The creation of this information is associated with Multi-state EHR-based Network for Disease Surveillance (MENDS) (https://chronicdisease.org/page/MENDSINFO/). The MENDS network leverages three software applications: Electronic medical record Support for Public Health (ESP), PopMedNet, and RiskScape. ESP (https://www.esphealth.org/) is an open-source software application that extracts electronic health data, organizes the data into a standard format stored across multiple data tables, and applies algorithms to identify conditions of public health interest. PopMedNet (https://www.popmednet.org/) is a software application that allows for the querying of the ESP data tables. RiskScape (
) is a software application that supports sense-making and action by providing summaries and visualizations of the ESP data. MENDS is the national implementation of these three applications.
Contributorship
LN was the primary author on this manuscript and analyzed output and sensitivity analyses for the paper. BA aggregated the data from several publicly available sources, ran the original model, and prepared an initial report of the latent class analysis that summarized early results. WL and a colleague conceived of the idea and worked with BA to design and implement the original iteration. JW provided critical review and revision of the manuscript throughout its development and administrative and technical support including leadership for CDC clearance. KHH conducted additional data iterations and a critical review of the manuscript for important alignment with the MENDS project. MP obtained funding for the project, as well as provided oversight on the implementation of this work and additional administrative and technical support. All authors contributed to and reviewed the final manuscript.

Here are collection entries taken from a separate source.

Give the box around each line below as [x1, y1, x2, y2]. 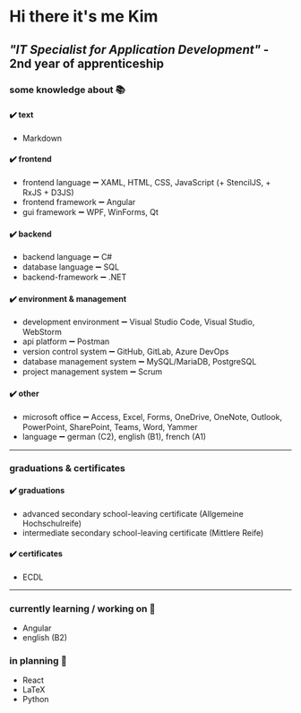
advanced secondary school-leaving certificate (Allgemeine [21, 508, 244, 519]
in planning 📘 [9, 655, 67, 667]
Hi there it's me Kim [9, 6, 159, 27]
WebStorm [21, 327, 63, 338]
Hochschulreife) [21, 518, 82, 528]
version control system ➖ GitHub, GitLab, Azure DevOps [21, 347, 229, 357]
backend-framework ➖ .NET [21, 271, 127, 283]
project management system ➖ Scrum [21, 366, 163, 377]
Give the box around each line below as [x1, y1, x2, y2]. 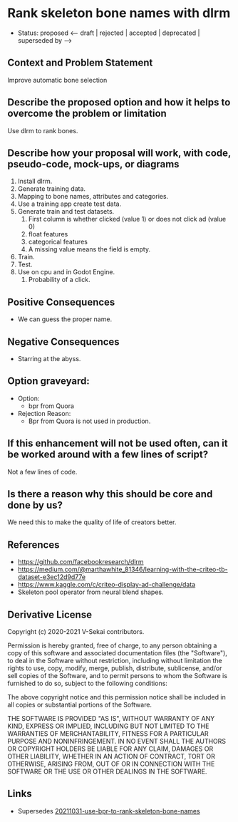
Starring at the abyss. [17, 355, 81, 363]
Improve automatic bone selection [7, 76, 108, 84]
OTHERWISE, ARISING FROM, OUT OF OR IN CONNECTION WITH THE [7, 760, 215, 769]
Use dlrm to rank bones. [7, 126, 78, 135]
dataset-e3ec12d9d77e [17, 573, 86, 581]
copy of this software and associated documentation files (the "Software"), [7, 649, 228, 657]
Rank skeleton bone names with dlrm [7, 5, 231, 21]
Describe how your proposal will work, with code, [7, 147, 232, 159]

Declaration of conflicting interests
BA is a psychologist in a private practice and receives payment from insurance providers for her services. The other authors of this report have no conflicts of interest and no financial disclosures to report. Most authors have had contracts with the National Association of Chronic Disease Directors to conduct this work.
Funding
The author(s) disclosed receipt of the following financial support for the research, authorship, and/or publication of this article: This work was supported by the U.S. Department of Health and Human Services, Centers for Disease Control and Prevention, National Center for Chronic Disease Prevention and Health Promotion, as part of a financial assistance award totaling $1,890,000, 100 percent funded by CDC/HHS (grant number #5NU38OT000286). The findings and conclusions in this report are those of the authors and do not necessarily represent the official views of, nor an endorsement by, CDC/HHS, or the U.S. Government.
Ethical approval
Not applicable. Ethical approval was not sought for this article, because this work was not research and did not need institutional review board approval.
Trial registration
Not applicable, because this article does not contain any clinical trials.
Guarantor
KHH
Informed consent
Not applicable. Informed consent was not sought for this article, because all data for the study were from publicly available data sources: U.S. Census population estimates, the U.S. Census American Community Survey, and CDC Chronic Disease Indicators. These data sets had no personally identifiable information.